» What is being asked: Return the records that follow unaltered. Omit every picture.

» Records for the task:
* * * *

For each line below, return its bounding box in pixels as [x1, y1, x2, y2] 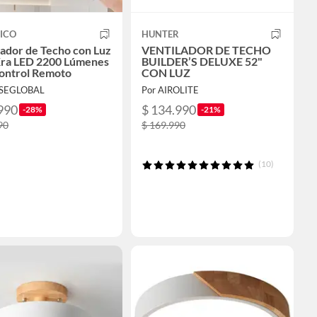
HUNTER [142, 28, 179, 40]
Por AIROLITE [142, 84, 199, 96]
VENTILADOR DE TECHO [142, 43, 271, 57]
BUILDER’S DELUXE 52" [142, 54, 263, 68]
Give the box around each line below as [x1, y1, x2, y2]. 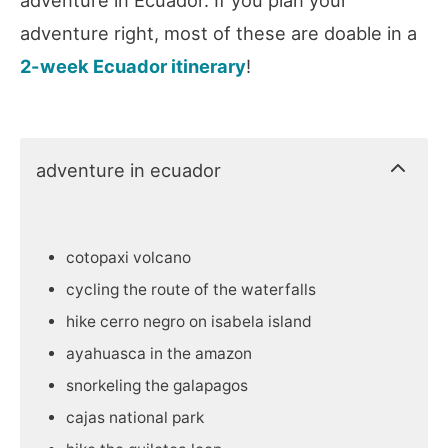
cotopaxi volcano [66, 248, 191, 268]
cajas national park [66, 408, 204, 428]
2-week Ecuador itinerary [20, 54, 246, 77]
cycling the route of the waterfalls [66, 280, 316, 300]
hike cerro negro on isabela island [66, 312, 312, 332]
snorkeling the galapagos [66, 376, 248, 396]
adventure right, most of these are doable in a [20, 21, 417, 44]
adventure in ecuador [36, 159, 221, 182]

* * * *

» Solved exercise:
For each line below, return its bounding box in pixels as [x1, y1, x2, y2] 
HUNTER [142, 28, 179, 40]
Por AIROLITE [142, 84, 199, 96]
VENTILADOR DE TECHO [142, 43, 271, 57]
BUILDER’S DELUXE 52" [142, 54, 263, 68]
Give the box around each line below as [x1, y1, x2, y2]. 
cotopaxi volcano [66, 248, 191, 268]
cajas national park [66, 408, 204, 428]
2-week Ecuador itinerary [20, 54, 246, 77]
cycling the route of the waterfalls [66, 280, 316, 300]
hike cerro negro on isabela island [66, 312, 312, 332]
snorkeling the galapagos [66, 376, 248, 396]
adventure right, most of these are doable in a [20, 21, 417, 44]
adventure in ecuador [36, 159, 221, 182]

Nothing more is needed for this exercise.